> _How to complete this task_:
Strip out the pictures and transcribe the records that follow exactly.

> _Dataset entries_:
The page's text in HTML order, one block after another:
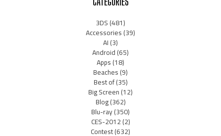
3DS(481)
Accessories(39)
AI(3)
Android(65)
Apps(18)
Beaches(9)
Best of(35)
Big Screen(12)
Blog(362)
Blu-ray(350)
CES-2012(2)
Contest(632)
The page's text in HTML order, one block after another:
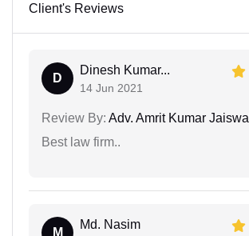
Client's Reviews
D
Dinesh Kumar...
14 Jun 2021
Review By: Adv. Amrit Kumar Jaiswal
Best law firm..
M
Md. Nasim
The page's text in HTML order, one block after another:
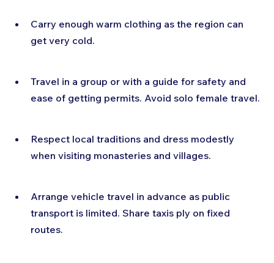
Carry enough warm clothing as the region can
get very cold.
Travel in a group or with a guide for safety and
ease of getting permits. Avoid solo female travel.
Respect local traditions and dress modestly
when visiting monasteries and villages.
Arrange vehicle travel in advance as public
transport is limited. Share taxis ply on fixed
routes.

> _Task response_:
The page's text in HTML order, one block after another:
3DS(481)
Accessories(39)
AI(3)
Android(65)
Apps(18)
Beaches(9)
Best of(35)
Big Screen(12)
Blog(362)
Blu-ray(350)
CES-2012(2)
Contest(632)
The page's text in HTML order, one block after another:
Client's Reviews
D
Dinesh Kumar...
14 Jun 2021
Review By: Adv. Amrit Kumar Jaiswal
Best law firm..
M
Md. Nasim
The page's text in HTML order, one block after another:
Carry enough warm clothing as the region can
get very cold.
Travel in a group or with a guide for safety and
ease of getting permits. Avoid solo female travel.
Respect local traditions and dress modestly
when visiting monasteries and villages.
Arrange vehicle travel in advance as public
transport is limited. Share taxis ply on fixed
routes.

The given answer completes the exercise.